● Supplied entries:
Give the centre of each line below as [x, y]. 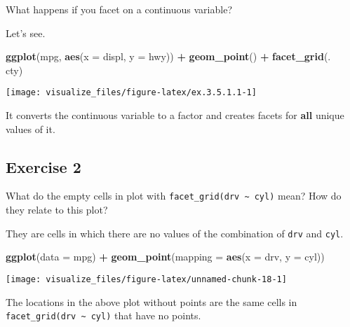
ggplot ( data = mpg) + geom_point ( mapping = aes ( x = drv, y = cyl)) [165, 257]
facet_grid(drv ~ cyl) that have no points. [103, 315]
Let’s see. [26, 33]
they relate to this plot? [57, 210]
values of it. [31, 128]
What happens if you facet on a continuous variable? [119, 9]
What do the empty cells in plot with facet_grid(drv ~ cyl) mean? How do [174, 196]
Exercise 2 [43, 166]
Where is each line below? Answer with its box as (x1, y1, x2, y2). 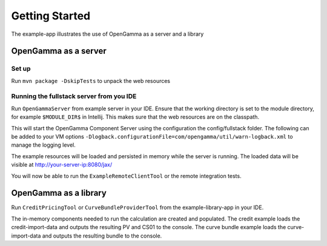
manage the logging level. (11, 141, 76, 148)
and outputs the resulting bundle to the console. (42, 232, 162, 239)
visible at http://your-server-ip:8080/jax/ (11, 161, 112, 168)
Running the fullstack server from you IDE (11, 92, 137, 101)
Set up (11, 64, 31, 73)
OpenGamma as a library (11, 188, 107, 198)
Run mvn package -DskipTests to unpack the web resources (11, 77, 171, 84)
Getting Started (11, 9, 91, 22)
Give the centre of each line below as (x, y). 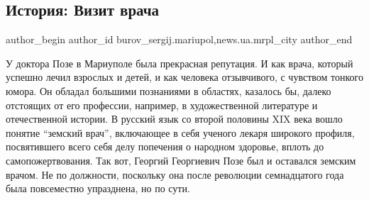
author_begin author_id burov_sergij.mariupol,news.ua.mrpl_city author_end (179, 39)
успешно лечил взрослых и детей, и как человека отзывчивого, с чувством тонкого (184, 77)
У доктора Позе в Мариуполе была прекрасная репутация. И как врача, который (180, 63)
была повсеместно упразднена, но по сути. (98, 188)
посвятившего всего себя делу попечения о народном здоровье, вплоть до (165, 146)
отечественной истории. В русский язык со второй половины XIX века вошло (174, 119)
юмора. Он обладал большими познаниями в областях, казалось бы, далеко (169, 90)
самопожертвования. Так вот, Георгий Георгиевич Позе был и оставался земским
==
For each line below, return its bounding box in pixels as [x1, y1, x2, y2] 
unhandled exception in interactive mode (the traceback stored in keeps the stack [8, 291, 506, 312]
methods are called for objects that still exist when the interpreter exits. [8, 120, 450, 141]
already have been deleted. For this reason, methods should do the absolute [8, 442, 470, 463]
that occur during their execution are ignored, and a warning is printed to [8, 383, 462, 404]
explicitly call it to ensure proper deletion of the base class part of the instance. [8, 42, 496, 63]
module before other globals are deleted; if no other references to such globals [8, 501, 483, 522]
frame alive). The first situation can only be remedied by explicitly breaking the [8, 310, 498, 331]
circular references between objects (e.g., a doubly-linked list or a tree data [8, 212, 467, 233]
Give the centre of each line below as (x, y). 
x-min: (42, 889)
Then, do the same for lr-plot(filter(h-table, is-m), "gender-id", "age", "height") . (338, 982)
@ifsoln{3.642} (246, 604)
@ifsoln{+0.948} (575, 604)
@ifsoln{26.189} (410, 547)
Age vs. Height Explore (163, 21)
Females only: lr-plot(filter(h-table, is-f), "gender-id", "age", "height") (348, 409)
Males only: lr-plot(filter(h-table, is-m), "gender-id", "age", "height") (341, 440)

● What is required:
From the line that has "отечественной истории. В" through the line that has "самопожертвования. Так вот, Георгий", copy every line exactly as it appears above, and leave out all others.

● Reply:
отечественной истории. В русский язык со второй половины XIX века вошло (174, 119)
юмора. Он обладал большими познаниями в областях, казалось бы, далеко (169, 90)
самопожертвования. Так вот, Георгий Георгиевич Позе был и оставался земским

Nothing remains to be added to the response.